# TASK OBJECTIVE
Return the data that follows exactly as it appears. Pictures do not belong in the copy.

——

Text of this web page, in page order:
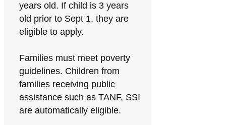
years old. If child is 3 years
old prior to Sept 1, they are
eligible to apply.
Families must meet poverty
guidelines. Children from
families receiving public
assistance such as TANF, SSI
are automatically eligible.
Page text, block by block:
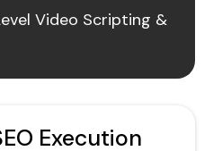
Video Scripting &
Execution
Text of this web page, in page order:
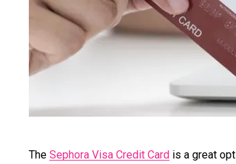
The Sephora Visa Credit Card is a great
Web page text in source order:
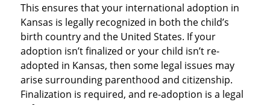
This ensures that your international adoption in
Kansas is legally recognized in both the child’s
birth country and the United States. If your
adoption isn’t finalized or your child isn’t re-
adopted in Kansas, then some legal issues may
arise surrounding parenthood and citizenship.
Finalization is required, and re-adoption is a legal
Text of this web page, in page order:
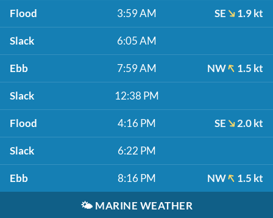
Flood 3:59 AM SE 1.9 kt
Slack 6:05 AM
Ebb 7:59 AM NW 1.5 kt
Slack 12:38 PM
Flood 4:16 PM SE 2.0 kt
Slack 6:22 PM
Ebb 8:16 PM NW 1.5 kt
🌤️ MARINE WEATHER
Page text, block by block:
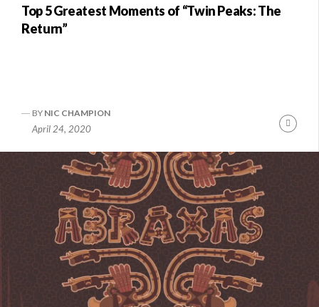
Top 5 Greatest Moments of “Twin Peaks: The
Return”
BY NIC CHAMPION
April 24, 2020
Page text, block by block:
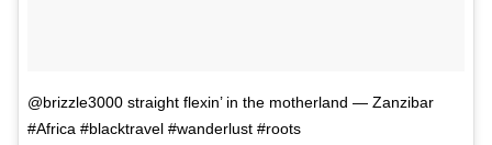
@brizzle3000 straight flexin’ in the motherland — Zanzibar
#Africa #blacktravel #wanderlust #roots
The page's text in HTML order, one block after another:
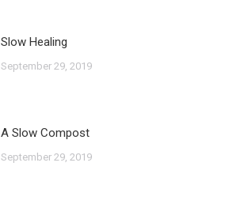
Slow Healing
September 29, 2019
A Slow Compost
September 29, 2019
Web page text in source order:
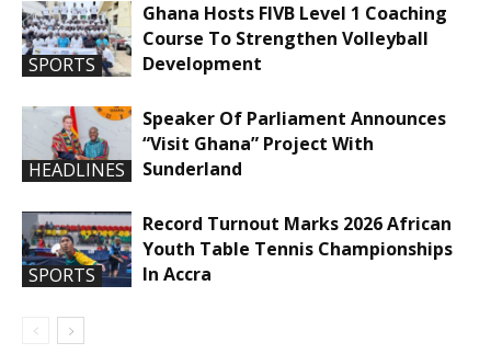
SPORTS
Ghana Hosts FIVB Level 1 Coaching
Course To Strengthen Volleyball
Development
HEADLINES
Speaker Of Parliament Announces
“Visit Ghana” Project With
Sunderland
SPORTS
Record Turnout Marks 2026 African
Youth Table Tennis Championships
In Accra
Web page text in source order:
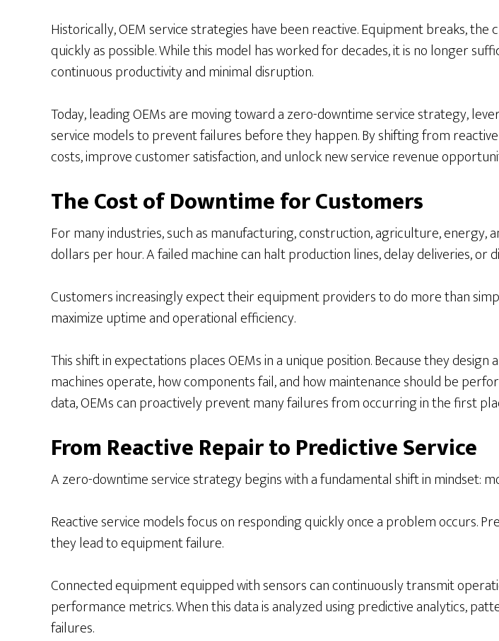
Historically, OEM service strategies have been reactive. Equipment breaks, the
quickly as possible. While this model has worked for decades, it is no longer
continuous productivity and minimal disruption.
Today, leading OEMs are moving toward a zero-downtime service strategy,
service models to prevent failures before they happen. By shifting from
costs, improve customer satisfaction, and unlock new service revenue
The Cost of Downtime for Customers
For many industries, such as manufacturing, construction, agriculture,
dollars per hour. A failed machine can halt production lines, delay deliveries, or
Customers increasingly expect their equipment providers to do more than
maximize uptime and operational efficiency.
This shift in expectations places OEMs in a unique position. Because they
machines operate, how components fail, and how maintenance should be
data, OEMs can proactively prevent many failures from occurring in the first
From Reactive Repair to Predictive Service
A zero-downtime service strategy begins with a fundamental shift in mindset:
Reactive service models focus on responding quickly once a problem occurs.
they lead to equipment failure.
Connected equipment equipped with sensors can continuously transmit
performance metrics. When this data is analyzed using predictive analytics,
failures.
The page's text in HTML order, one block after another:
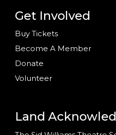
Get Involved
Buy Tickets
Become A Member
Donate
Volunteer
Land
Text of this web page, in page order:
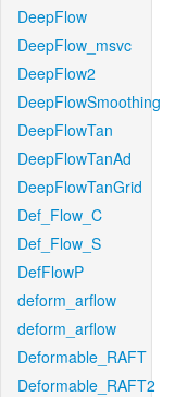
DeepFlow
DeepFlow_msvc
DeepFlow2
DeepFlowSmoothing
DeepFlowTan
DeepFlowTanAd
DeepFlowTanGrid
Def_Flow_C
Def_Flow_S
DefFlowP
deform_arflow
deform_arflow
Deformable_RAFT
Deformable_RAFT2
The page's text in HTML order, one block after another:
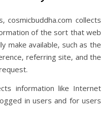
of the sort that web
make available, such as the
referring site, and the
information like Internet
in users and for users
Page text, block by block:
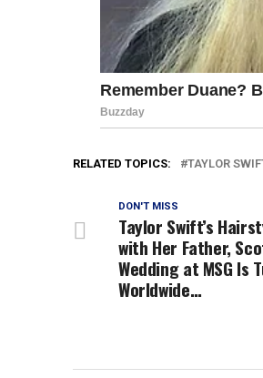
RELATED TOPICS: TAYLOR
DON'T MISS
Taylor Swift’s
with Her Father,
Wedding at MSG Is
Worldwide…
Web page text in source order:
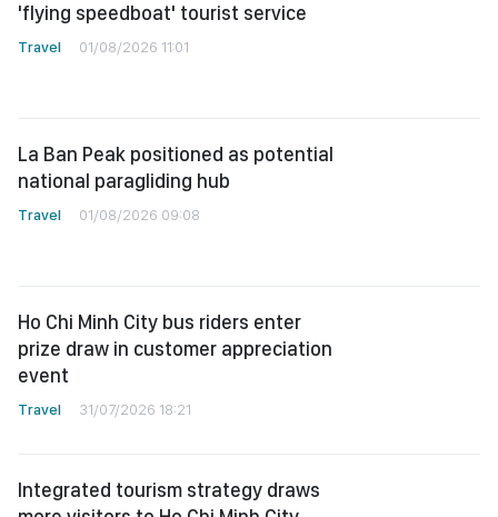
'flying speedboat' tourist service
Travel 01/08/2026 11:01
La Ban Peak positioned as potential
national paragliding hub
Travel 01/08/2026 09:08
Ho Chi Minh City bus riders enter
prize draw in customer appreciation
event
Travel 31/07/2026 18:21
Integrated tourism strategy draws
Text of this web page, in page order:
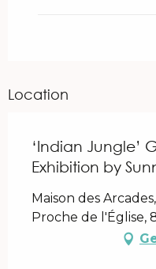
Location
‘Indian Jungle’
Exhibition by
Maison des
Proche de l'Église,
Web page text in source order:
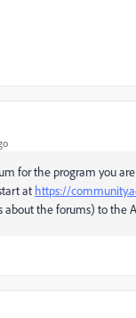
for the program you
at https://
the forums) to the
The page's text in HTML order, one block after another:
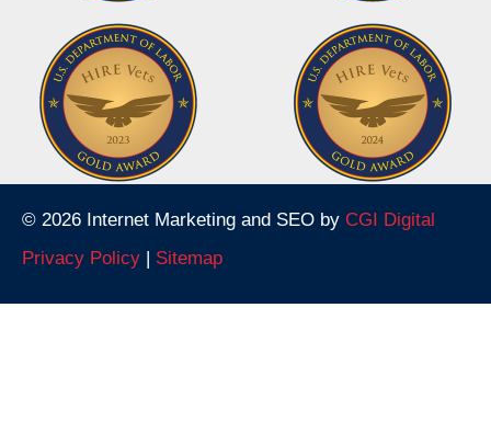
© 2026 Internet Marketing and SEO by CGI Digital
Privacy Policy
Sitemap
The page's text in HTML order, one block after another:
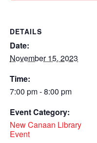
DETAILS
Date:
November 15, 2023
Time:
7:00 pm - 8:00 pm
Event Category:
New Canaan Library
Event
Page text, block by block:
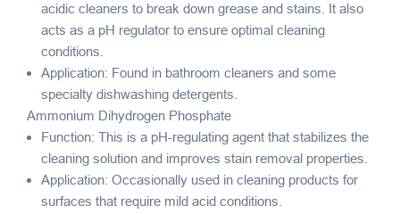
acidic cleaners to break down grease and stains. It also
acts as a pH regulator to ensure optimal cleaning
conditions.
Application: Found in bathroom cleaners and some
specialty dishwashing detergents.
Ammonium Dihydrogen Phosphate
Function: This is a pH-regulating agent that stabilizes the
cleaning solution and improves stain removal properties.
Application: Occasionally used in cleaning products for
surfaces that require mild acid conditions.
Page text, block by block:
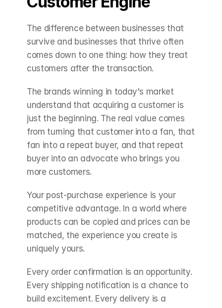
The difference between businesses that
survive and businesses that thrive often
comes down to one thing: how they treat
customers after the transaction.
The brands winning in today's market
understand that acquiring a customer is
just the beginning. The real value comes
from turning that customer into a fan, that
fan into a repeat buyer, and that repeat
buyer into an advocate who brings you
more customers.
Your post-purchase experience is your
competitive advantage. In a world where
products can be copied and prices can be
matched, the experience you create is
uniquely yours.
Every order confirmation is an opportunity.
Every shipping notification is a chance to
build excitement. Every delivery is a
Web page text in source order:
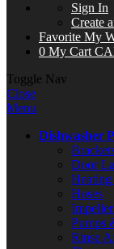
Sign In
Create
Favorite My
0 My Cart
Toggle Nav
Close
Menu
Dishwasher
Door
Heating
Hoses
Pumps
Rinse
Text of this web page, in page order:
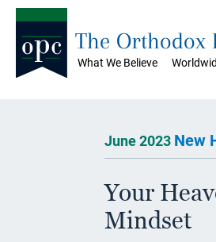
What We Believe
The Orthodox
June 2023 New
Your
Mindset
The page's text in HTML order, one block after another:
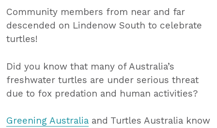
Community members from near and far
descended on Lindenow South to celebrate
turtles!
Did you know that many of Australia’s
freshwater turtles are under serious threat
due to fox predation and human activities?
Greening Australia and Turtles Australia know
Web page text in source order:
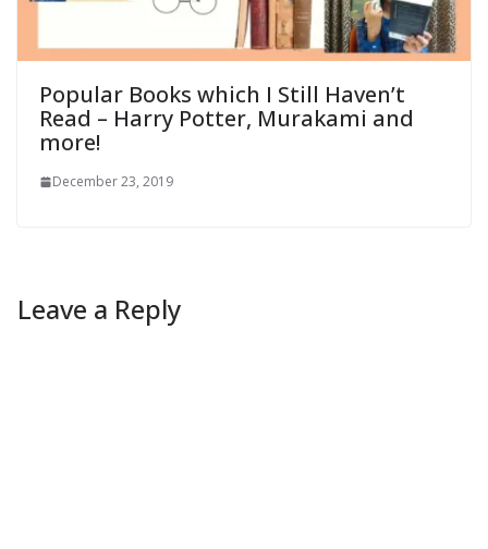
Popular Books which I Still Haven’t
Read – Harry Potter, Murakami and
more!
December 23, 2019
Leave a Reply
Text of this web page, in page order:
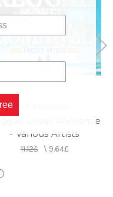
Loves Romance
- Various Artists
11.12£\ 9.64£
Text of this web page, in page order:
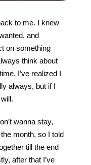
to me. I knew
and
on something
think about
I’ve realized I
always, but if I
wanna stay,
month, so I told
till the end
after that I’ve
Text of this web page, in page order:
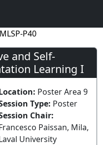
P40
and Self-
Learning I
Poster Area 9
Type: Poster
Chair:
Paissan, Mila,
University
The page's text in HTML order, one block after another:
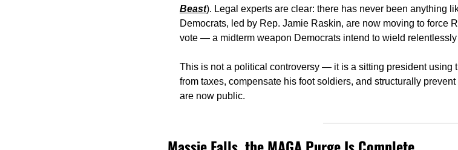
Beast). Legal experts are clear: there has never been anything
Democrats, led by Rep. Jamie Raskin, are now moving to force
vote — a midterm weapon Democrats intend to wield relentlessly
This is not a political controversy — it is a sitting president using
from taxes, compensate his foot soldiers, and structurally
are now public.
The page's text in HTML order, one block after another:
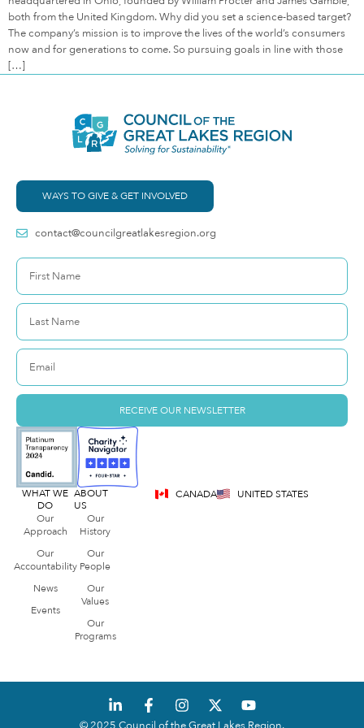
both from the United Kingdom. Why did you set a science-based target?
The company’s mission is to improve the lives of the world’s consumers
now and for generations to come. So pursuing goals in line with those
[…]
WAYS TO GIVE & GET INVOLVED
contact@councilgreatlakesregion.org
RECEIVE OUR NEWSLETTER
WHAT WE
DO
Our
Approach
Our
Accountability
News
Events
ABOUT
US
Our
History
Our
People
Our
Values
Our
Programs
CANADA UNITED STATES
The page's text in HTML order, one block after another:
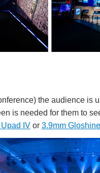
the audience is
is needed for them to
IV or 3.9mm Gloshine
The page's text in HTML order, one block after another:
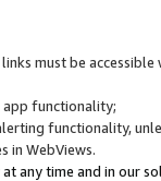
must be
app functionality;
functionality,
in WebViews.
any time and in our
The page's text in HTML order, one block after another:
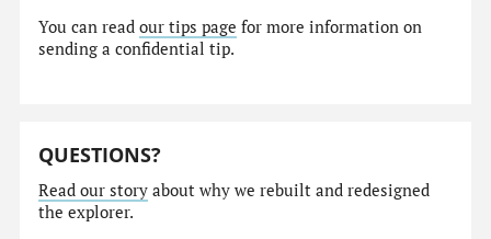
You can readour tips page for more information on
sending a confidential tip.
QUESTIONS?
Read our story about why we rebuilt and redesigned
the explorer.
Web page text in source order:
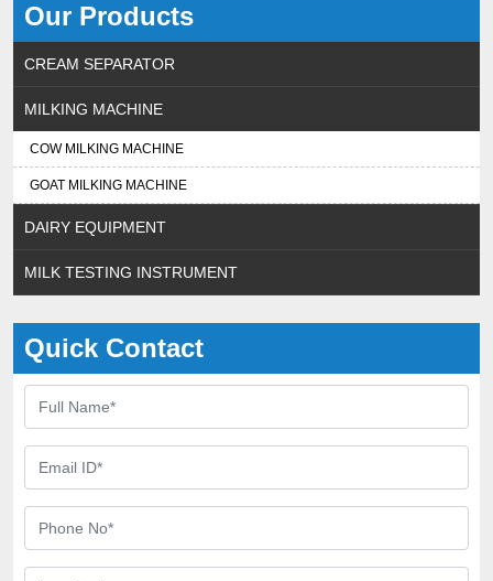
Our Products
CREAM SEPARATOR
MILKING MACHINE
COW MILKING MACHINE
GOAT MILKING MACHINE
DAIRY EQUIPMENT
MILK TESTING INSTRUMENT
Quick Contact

——

# ANSWER BOX
Text of this web page, in page order:
years old. If child is 3 years
old prior to Sept 1, they are
eligible to apply.
Families must meet poverty
guidelines. Children from
families receiving public
assistance such as TANF, SSI
are automatically eligible.
Page text, block by block:
Video Scripting &
Execution
Text of this web page, in page order:
The Sephora Visa Credit Card is a great
Web page text in source order:
This ensures that your international adoption in
Kansas is legally recognized in both the child’s
birth country and the United States. If your
adoption isn’t finalized or your child isn’t re-
adopted in Kansas, then some legal issues may
arise surrounding parenthood and citizenship.
Finalization is required, and re-adoption is a legal
Text of this web page, in page order:
Flood 3:59 AM SE 1.9 kt
Slack 6:05 AM
Ebb 7:59 AM NW 1.5 kt
Slack 12:38 PM
Flood 4:16 PM SE 2.0 kt
Slack 6:22 PM
Ebb 8:16 PM NW 1.5 kt
🌤️ MARINE WEATHER
Page text, block by block:
Top 5 Greatest Moments of “Twin Peaks: The
Return”
BY NIC CHAMPION
April 24, 2020
Page text, block by block:
@brizzle3000 straight flexin’ in the motherland — Zanzibar
#Africa #blacktravel #wanderlust #roots
The page's text in HTML order, one block after another:
Slow Healing
September 29, 2019
A Slow Compost
September 29, 2019
Web page text in source order:
SPORTS
Ghana Hosts FIVB Level 1 Coaching
Course To Strengthen Volleyball
Development
HEADLINES
Speaker Of Parliament Announces
“Visit Ghana” Project With
Sunderland
SPORTS
Record Turnout Marks 2026 African
Youth Table Tennis Championships
In Accra
Web page text in source order:
Historically, OEM service strategies have been reactive. Equipment breaks, the
quickly as possible. While this model has worked for decades, it is no longer
continuous productivity and minimal disruption.
Today, leading OEMs are moving toward a zero-downtime service strategy,
service models to prevent failures before they happen. By shifting from
costs, improve customer satisfaction, and unlock new service revenue
The Cost of Downtime for Customers
For many industries, such as manufacturing, construction, agriculture,
dollars per hour. A failed machine can halt production lines, delay deliveries, or
Customers increasingly expect their equipment providers to do more than
maximize uptime and operational efficiency.
This shift in expectations places OEMs in a unique position. Because they
machines operate, how components fail, and how maintenance should be
data, OEMs can proactively prevent many failures from occurring in the first
From Reactive Repair to Predictive Service
A zero-downtime service strategy begins with a fundamental shift in mindset:
Reactive service models focus on responding quickly once a problem occurs.
they lead to equipment failure.
Connected equipment equipped with sensors can continuously transmit
performance metrics. When this data is analyzed using predictive analytics,
failures.
The page's text in HTML order, one block after another:
Get Involved
Buy Tickets
Become A Member
Donate
Volunteer
Land
Text of this web page, in page order:
DeepFlow
DeepFlow_msvc
DeepFlow2
DeepFlowSmoothing
DeepFlowTan
DeepFlowTanAd
DeepFlowTanGrid
Def_Flow_C
Def_Flow_S
DefFlowP
deform_arflow
deform_arflow
Deformable_RAFT
Deformable_RAFT2
The page's text in HTML order, one block after another:
of the sort that web
make available, such as the
referring site, and the
information like Internet
in users and for users
Page text, block by block:
RELATED TOPICS: TAYLOR
DON'T MISS
Taylor Swift’s
with Her Father,
Wedding at MSG Is
Worldwide…
Web page text in source order:
'flying speedboat' tourist service
Travel 01/08/2026 11:01
La Ban Peak positioned as potential
national paragliding hub
Travel 01/08/2026 09:08
Ho Chi Minh City bus riders enter
prize draw in customer appreciation
event
Travel 31/07/2026 18:21
Integrated tourism strategy draws
Text of this web page, in page order:
Location
‘Indian Jungle’
Exhibition by
Maison des
Proche de l'Église,
Web page text in source order:
for the program you
at https://
the forums) to the
The page's text in HTML order, one block after another:
© 2026 Internet Marketing and SEO by CGI Digital
Privacy Policy
Sitemap
The page's text in HTML order, one block after another:
DETAILS
Date:
November 15, 2023
Time:
7:00 pm - 8:00 pm
Event Category:
New Canaan Library
Event
Page text, block by block:
acidic cleaners to break down grease and stains. It also
acts as a pH regulator to ensure optimal cleaning
conditions.
Application: Found in bathroom cleaners and some
specialty dishwashing detergents.
Ammonium Dihydrogen Phosphate
Function: This is a pH-regulating agent that stabilizes the
cleaning solution and improves stain removal properties.
Application: Occasionally used in cleaning products for
surfaces that require mild acid conditions.
Page text, block by block:
The difference between businesses that
survive and businesses that thrive often
comes down to one thing: how they treat
customers after the transaction.
The brands winning in today's market
understand that acquiring a customer is
just the beginning. The real value comes
from turning that customer into a fan, that
fan into a repeat buyer, and that repeat
buyer into an advocate who brings you
more customers.
Your post-purchase experience is your
competitive advantage. In a world where
products can be copied and prices can be
matched, the experience you create is
uniquely yours.
Every order confirmation is an opportunity.
Every shipping notification is a chance to
build excitement. Every delivery is a
Web page text in source order:
Sign In
Create
Favorite My
0 My Cart
Toggle Nav
Close
Menu
Dishwasher
Door
Heating
Hoses
Pumps
Rinse
Text of this web page, in page order:
What We Believe
The Orthodox
June 2023 New
Your
Mindset
The page's text in HTML order, one block after another:
Community members from near and far
descended on Lindenow South to celebrate
turtles!
Did you know that many of Australia’s
freshwater turtles are under serious threat
due to fox predation and human activities?
Greening Australia and Turtles Australia know
Web page text in source order:
Popular Books which I Still Haven’t
Read – Harry Potter, Murakami and
more!
December 23, 2019
Leave a Reply
Text of this web page, in page order:
Loves Romance
- Various Artists
11.12£\ 9.64£
Text of this web page, in page order:
to me. I knew
and
on something
think about
I’ve realized I
always, but if I
wanna stay,
month, so I told
till the end
after that I’ve
Text of this web page, in page order:
P40
and Self-
Learning I
Poster Area 9
Type: Poster
Chair:
Paissan, Mila,
University
The page's text in HTML order, one block after another:
Beast). Legal experts are clear: there has never been anything
Democrats, led by Rep. Jamie Raskin, are now moving to force
vote — a midterm weapon Democrats intend to wield relentlessly
This is not a political controversy — it is a sitting president using
from taxes, compensate his foot soldiers, and structurally
are now public.
The page's text in HTML order, one block after another:
both from the United Kingdom. Why did you set a science-based target?
The company’s mission is to improve the lives of the world’s consumers
now and for generations to come. So pursuing goals in line with those
[…]
WAYS TO GIVE & GET INVOLVED
contact@councilgreatlakesregion.org
RECEIVE OUR NEWSLETTER
WHAT WE
DO
Our
Approach
Our
Accountability
News
Events
ABOUT
US
Our
History
Our
People
Our
Values
Our
Programs
CANADA UNITED STATES
The page's text in HTML order, one block after another:
the audience is
is needed for them to
IV or 3.9mm Gloshine
The page's text in HTML order, one block after another:
must be
app functionality;
functionality,
in WebViews.
any time and in our
The page's text in HTML order, one block after another:
You can readour tips page for more information on
sending a confidential tip.
QUESTIONS?
Read our story about why we rebuilt and redesigned
the explorer.
Web page text in source order:
Our Products
CREAM SEPARATOR
MILKING MACHINE
COW MILKING MACHINE
GOAT MILKING MACHINE
DAIRY EQUIPMENT
MILK TESTING INSTRUMENT
Quick Contact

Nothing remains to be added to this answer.